# Work instruction:
Check the listing below line by line and report how many lines hold "respecto", with no other words.

[[ Record excerpts open ]]

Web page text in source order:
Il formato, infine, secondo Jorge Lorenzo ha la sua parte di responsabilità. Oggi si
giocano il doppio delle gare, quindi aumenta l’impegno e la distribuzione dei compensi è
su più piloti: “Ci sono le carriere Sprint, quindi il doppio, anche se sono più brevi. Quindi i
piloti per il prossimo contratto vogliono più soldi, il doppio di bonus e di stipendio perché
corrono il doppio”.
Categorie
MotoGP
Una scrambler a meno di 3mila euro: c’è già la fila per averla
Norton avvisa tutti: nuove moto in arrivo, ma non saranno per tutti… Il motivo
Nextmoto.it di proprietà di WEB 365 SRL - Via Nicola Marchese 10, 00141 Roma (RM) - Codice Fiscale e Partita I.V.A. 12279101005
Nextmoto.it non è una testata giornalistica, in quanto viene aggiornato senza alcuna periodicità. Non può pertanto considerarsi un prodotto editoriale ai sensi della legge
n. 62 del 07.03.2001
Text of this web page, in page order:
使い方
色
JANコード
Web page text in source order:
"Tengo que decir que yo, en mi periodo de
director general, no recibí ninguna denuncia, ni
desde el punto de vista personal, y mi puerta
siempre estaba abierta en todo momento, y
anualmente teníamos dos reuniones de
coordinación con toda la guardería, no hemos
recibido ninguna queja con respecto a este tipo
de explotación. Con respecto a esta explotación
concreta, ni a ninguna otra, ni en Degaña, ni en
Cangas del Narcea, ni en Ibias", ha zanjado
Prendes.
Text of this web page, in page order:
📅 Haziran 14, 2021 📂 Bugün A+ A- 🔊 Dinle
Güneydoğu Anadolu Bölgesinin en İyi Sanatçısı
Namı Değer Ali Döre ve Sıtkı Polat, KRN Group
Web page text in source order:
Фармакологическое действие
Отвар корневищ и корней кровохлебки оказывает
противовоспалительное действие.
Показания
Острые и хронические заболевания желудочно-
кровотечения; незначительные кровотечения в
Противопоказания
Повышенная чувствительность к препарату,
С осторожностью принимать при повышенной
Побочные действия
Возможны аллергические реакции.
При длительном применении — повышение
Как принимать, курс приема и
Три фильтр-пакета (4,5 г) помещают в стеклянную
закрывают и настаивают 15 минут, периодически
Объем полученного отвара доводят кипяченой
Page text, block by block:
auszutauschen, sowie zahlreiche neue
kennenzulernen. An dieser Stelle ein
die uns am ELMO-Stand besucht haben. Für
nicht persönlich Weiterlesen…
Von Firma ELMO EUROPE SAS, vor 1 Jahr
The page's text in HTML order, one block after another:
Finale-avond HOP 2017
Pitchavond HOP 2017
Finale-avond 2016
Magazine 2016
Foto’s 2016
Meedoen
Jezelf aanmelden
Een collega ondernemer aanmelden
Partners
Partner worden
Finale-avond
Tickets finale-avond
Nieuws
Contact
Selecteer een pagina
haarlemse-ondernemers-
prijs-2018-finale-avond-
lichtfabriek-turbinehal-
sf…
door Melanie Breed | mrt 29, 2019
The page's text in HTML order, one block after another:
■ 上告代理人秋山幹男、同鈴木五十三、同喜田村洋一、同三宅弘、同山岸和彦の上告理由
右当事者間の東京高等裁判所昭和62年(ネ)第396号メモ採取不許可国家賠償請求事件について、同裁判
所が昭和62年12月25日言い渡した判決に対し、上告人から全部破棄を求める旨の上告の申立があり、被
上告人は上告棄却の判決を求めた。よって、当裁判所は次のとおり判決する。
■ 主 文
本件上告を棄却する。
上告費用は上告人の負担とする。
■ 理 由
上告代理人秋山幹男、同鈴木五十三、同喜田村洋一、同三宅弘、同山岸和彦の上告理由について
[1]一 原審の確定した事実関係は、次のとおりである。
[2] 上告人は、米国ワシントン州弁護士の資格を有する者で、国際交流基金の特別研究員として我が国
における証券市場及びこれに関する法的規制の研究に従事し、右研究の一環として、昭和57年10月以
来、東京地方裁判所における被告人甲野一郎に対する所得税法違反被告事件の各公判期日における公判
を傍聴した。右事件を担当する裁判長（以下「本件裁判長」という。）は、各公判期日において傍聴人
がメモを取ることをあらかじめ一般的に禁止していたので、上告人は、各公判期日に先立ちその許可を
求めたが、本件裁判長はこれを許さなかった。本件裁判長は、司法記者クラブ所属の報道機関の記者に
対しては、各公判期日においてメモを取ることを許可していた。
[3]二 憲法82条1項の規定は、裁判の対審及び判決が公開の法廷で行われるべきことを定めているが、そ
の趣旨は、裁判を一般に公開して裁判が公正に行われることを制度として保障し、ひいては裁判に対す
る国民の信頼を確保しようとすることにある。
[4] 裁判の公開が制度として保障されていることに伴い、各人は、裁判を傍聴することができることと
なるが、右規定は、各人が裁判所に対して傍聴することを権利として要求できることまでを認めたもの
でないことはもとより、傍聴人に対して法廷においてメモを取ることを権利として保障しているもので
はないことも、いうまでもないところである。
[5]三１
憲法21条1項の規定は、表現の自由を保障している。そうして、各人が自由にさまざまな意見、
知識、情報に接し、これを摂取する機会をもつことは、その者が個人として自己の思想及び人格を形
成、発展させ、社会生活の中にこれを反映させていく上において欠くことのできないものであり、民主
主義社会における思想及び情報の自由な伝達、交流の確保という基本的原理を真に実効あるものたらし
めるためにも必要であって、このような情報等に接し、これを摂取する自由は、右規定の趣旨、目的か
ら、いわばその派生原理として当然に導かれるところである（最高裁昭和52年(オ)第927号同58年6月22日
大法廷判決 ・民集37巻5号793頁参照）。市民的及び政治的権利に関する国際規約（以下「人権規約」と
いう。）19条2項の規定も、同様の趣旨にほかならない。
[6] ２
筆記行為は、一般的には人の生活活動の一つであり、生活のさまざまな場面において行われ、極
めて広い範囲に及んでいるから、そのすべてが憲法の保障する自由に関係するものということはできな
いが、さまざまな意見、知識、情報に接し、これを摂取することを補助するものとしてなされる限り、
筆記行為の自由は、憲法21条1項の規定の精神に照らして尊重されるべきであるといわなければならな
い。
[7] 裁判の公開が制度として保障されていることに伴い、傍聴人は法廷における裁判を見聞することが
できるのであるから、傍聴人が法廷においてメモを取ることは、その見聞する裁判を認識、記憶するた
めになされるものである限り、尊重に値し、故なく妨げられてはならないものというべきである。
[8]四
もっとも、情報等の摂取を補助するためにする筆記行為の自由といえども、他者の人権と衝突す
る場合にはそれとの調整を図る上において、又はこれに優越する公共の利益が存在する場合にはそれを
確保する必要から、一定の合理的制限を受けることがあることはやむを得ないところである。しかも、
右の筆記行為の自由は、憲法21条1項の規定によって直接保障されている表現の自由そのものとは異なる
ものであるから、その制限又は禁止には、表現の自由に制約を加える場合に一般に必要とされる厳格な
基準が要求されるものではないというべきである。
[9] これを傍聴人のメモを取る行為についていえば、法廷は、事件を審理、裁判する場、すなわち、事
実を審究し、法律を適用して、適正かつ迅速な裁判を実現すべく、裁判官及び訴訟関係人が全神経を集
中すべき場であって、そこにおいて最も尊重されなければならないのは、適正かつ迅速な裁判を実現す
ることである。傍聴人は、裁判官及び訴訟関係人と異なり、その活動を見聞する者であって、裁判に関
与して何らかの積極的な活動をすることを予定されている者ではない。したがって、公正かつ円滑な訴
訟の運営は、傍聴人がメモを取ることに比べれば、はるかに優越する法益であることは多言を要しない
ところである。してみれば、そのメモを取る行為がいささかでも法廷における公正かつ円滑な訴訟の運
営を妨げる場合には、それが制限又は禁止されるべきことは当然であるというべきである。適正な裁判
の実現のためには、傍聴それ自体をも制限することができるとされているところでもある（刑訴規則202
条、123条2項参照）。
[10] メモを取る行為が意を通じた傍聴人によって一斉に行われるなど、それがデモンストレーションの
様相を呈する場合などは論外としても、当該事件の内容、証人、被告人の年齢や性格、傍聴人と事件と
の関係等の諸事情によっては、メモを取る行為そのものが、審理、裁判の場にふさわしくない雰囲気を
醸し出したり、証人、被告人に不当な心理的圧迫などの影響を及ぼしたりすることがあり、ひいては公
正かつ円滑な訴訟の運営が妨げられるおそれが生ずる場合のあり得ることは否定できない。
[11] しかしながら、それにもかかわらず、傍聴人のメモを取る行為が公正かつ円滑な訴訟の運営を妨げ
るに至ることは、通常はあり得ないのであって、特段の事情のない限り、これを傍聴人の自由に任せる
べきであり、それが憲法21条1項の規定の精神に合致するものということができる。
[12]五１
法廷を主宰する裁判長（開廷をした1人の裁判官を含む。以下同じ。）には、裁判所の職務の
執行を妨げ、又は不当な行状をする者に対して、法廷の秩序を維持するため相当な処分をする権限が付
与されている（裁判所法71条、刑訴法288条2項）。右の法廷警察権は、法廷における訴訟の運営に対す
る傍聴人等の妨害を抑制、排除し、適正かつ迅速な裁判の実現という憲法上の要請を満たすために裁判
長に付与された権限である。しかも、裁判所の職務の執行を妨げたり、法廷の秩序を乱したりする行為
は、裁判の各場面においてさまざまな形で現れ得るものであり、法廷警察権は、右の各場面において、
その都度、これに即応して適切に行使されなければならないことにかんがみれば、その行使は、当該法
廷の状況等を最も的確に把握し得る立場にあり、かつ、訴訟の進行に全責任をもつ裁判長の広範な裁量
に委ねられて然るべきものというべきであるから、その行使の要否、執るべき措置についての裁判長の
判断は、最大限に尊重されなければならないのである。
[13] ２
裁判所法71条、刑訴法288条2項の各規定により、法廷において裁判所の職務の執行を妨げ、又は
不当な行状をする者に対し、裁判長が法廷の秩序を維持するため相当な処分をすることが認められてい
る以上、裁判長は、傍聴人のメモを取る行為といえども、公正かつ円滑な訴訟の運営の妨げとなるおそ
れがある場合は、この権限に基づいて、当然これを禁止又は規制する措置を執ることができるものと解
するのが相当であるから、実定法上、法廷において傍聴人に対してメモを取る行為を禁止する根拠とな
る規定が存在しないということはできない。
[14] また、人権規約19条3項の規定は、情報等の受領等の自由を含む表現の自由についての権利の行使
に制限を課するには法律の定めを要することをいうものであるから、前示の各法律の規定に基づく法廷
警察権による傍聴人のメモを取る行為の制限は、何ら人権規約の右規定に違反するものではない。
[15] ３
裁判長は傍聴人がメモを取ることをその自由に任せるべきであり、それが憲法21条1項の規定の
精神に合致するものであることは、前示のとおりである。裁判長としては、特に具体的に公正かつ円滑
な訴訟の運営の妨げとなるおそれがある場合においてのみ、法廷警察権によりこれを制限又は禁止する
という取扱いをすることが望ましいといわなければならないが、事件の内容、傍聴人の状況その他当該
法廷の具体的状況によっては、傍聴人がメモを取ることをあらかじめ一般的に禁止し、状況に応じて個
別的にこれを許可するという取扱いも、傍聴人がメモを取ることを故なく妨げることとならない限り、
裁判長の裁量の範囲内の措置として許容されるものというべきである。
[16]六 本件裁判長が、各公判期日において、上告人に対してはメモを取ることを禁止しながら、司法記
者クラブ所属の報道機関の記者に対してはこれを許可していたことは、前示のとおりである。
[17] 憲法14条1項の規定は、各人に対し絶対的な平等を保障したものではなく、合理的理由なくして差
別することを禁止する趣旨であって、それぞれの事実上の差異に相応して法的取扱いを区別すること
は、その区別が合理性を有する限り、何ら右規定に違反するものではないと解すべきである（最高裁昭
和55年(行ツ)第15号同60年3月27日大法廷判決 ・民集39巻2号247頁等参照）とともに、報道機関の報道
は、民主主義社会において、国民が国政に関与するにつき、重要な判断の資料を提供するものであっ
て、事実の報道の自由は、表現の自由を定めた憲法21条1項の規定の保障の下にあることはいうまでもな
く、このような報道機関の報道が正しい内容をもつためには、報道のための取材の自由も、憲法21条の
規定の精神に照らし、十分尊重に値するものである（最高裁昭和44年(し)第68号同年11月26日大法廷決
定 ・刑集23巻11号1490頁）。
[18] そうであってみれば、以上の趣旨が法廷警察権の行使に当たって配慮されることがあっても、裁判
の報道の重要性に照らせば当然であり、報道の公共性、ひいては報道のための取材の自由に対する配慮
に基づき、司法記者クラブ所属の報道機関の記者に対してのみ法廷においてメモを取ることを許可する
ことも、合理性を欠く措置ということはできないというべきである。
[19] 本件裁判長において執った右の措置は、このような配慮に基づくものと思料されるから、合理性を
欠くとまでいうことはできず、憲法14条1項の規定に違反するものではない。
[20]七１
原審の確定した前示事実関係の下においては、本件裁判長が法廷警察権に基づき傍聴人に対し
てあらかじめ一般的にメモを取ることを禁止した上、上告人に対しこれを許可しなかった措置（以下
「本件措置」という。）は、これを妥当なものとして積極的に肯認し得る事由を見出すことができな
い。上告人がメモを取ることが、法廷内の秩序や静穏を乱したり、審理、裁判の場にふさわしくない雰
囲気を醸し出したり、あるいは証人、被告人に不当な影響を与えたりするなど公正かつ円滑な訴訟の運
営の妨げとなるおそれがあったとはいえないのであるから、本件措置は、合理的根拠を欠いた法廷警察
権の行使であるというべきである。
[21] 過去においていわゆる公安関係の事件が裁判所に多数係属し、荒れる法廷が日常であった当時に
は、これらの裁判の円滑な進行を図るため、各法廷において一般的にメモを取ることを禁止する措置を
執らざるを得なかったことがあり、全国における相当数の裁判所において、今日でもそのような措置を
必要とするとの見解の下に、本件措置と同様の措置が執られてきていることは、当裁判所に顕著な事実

[[ Record excerpts closed ]]

# Exercise answer:
2